_WHAT TO WORK ON_
Look in the data below for the line that has "ಅತ್ಯಂತ ಚರ್ಚಾಸ್ಪದ ಅಂಶವೆಂದರೆ ಕಾಂಗ್ರೆಸ್ ನಾಯಕ", then print exactly every line from there through the line that has "Expliquer les différentes", leaving pictures out.

_ENTRIES PROVIDED_
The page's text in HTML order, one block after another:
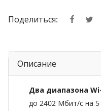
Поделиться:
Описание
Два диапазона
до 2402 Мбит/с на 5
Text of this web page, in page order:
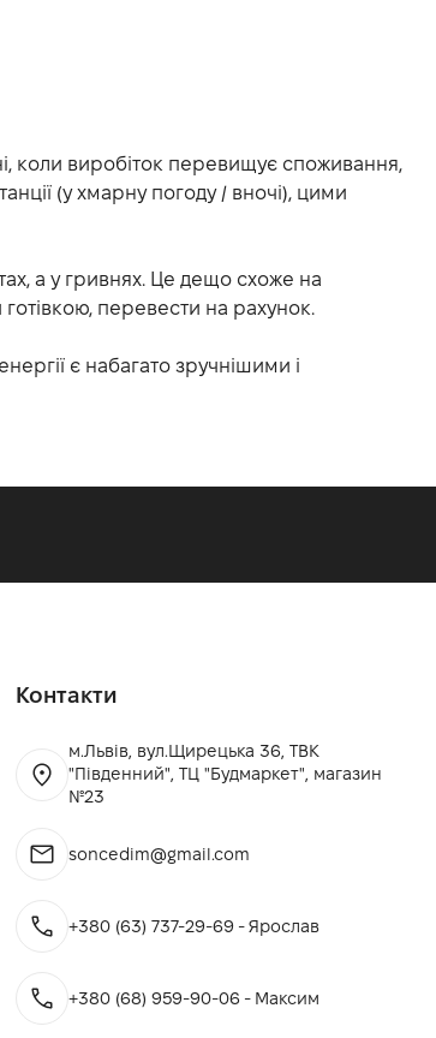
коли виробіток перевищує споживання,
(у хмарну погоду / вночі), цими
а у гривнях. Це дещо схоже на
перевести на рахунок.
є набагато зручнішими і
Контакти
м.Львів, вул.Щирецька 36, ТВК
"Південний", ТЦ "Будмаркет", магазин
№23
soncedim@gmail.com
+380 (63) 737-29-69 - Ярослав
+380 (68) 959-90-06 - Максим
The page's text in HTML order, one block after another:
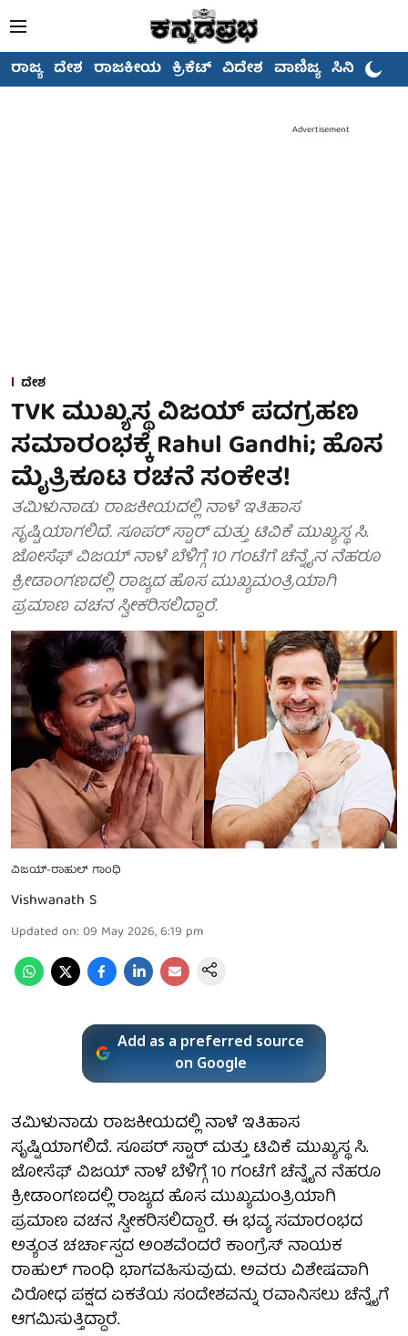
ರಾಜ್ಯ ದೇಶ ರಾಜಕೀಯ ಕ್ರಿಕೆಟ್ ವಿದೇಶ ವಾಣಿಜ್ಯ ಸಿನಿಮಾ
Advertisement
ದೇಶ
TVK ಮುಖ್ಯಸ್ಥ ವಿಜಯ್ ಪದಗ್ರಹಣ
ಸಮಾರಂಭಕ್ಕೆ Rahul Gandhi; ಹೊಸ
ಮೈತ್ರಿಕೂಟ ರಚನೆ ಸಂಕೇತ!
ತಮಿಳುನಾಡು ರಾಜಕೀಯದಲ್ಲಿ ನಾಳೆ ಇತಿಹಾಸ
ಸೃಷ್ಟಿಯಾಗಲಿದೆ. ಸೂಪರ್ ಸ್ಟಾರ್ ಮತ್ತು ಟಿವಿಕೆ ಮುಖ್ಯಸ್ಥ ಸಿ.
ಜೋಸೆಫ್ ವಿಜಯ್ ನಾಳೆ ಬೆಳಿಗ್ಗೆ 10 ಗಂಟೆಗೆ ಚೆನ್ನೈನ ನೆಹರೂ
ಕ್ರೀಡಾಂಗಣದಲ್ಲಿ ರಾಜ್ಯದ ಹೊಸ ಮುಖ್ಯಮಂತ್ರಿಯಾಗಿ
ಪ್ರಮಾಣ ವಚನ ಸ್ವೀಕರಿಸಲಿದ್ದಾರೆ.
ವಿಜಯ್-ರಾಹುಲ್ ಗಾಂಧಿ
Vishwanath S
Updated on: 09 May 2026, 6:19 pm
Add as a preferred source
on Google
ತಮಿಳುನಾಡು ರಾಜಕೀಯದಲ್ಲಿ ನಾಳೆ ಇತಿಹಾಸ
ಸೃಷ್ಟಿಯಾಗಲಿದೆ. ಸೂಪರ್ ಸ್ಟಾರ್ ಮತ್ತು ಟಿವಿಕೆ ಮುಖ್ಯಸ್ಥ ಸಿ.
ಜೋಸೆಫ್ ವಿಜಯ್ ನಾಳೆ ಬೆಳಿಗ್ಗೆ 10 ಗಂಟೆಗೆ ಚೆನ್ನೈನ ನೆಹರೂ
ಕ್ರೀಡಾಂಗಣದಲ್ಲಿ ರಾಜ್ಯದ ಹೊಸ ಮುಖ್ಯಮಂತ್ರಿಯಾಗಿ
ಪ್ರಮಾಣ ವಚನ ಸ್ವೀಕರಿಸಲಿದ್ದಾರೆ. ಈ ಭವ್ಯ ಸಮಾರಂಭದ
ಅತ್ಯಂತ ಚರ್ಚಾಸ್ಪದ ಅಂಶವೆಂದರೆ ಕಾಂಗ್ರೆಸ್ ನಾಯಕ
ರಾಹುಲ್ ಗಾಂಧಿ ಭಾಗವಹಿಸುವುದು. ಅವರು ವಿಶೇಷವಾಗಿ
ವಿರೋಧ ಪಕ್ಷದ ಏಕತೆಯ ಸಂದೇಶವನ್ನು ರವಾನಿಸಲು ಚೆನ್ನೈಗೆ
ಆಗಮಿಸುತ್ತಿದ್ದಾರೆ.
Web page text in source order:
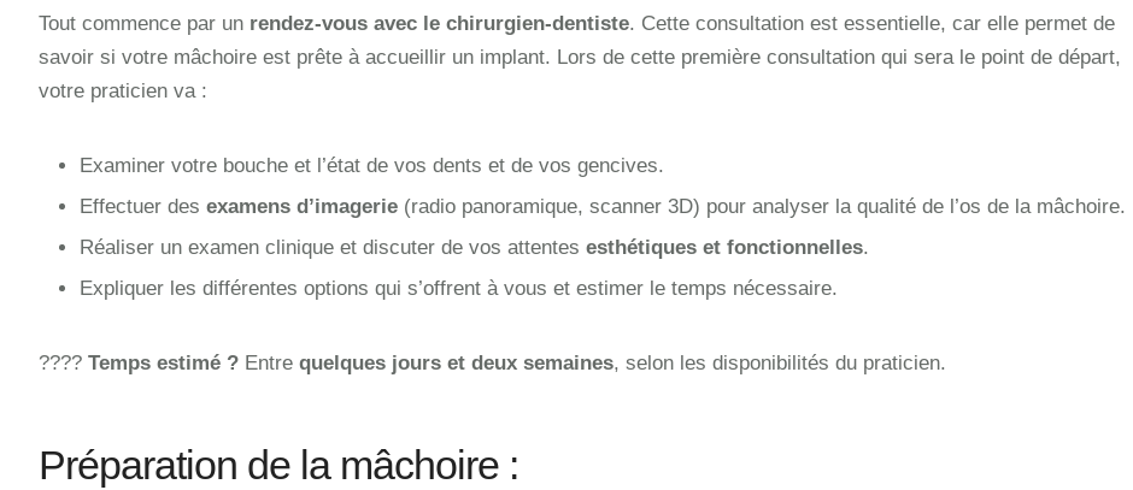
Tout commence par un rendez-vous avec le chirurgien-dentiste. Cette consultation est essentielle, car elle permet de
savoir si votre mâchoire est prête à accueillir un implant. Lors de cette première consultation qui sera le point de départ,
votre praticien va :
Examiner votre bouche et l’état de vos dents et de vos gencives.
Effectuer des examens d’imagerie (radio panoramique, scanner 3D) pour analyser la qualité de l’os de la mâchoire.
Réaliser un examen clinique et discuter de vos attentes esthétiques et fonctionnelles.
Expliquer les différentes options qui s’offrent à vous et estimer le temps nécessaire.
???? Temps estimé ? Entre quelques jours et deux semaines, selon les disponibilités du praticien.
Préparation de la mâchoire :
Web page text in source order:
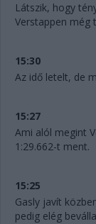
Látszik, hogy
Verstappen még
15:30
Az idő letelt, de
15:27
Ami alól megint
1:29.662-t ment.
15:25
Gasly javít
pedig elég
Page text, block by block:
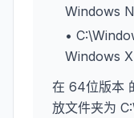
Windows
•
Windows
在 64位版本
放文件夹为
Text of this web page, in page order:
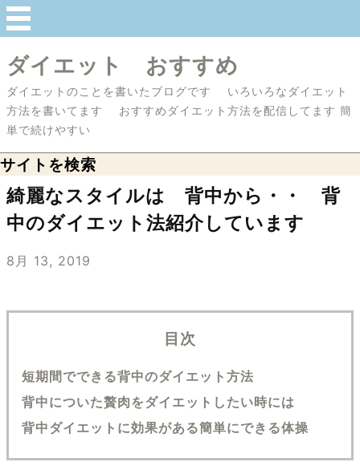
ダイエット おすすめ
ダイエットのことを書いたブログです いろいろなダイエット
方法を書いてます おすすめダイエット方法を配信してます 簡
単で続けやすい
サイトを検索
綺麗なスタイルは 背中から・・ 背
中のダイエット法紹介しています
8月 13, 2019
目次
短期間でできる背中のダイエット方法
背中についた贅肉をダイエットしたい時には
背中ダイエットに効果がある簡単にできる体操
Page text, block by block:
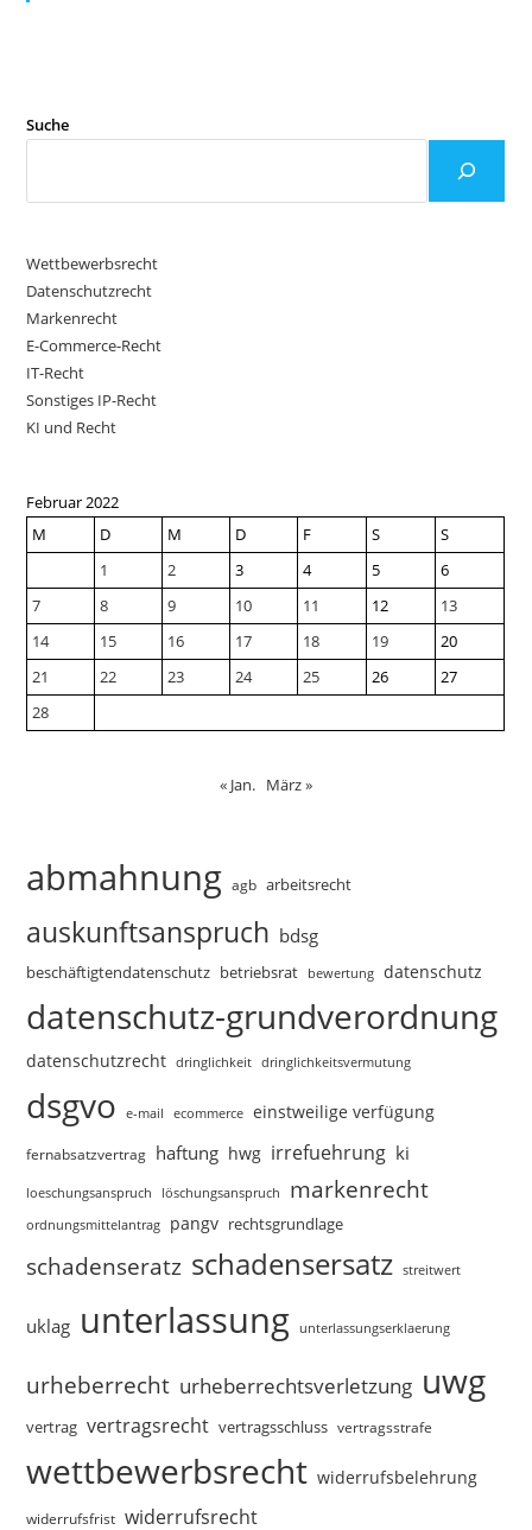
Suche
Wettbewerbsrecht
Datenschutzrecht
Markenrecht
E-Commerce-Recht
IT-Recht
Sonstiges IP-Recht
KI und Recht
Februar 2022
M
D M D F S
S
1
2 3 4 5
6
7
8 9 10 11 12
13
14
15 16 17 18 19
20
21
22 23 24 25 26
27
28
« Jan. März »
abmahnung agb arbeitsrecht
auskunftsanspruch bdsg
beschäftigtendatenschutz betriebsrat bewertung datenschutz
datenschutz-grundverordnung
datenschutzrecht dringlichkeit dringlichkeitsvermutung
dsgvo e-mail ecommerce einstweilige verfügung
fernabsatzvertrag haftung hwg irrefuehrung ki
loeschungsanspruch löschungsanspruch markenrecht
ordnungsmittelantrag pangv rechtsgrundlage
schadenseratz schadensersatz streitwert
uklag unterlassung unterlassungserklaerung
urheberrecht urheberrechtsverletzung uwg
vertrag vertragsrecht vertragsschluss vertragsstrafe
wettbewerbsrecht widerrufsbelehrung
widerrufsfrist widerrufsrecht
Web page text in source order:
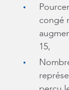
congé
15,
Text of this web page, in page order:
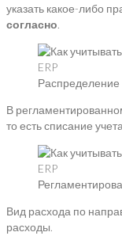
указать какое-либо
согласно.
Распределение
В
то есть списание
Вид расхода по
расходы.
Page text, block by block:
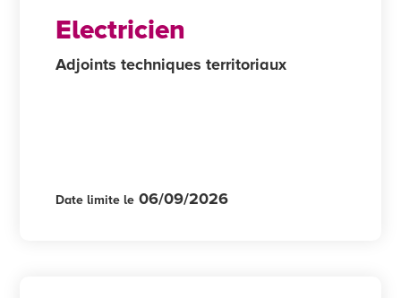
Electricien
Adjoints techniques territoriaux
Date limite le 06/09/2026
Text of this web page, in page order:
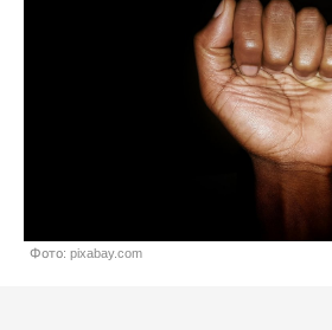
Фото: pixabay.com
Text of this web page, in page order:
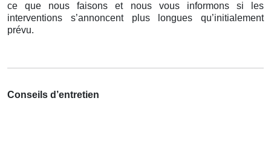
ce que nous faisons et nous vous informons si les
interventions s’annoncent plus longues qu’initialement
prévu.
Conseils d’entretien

_EXERCISE RESPONSE_
ಅತ್ಯಂತ ಚರ್ಚಾಸ್ಪದ ಅಂಶವೆಂದರೆ ಕಾಂಗ್ರೆಸ್ ನಾಯಕ
ರಾಹುಲ್ ಗಾಂಧಿ ಭಾಗವಹಿಸುವುದು. ಅವರು ವಿಶೇಷವಾಗಿ
ವಿರೋಧ ಪಕ್ಷದ ಏಕತೆಯ ಸಂದೇಶವನ್ನು ರವಾನಿಸಲು ಚೆನ್ನೈಗೆ
ಆಗಮಿಸುತ್ತಿದ್ದಾರೆ.
Web page text in source order:
Tout commence par un rendez-vous avec le chirurgien-dentiste. Cette consultation est essentielle, car elle permet de
savoir si votre mâchoire est prête à accueillir un implant. Lors de cette première consultation qui sera le point de départ,
votre praticien va :
Examiner votre bouche et l’état de vos dents et de vos gencives.
Effectuer des examens d’imagerie (radio panoramique, scanner 3D) pour analyser la qualité de l’os de la mâchoire.
Réaliser un examen clinique et discuter de vos attentes esthétiques et fonctionnelles.
Expliquer les différentes options qui s’offrent à vous et estimer le temps nécessaire.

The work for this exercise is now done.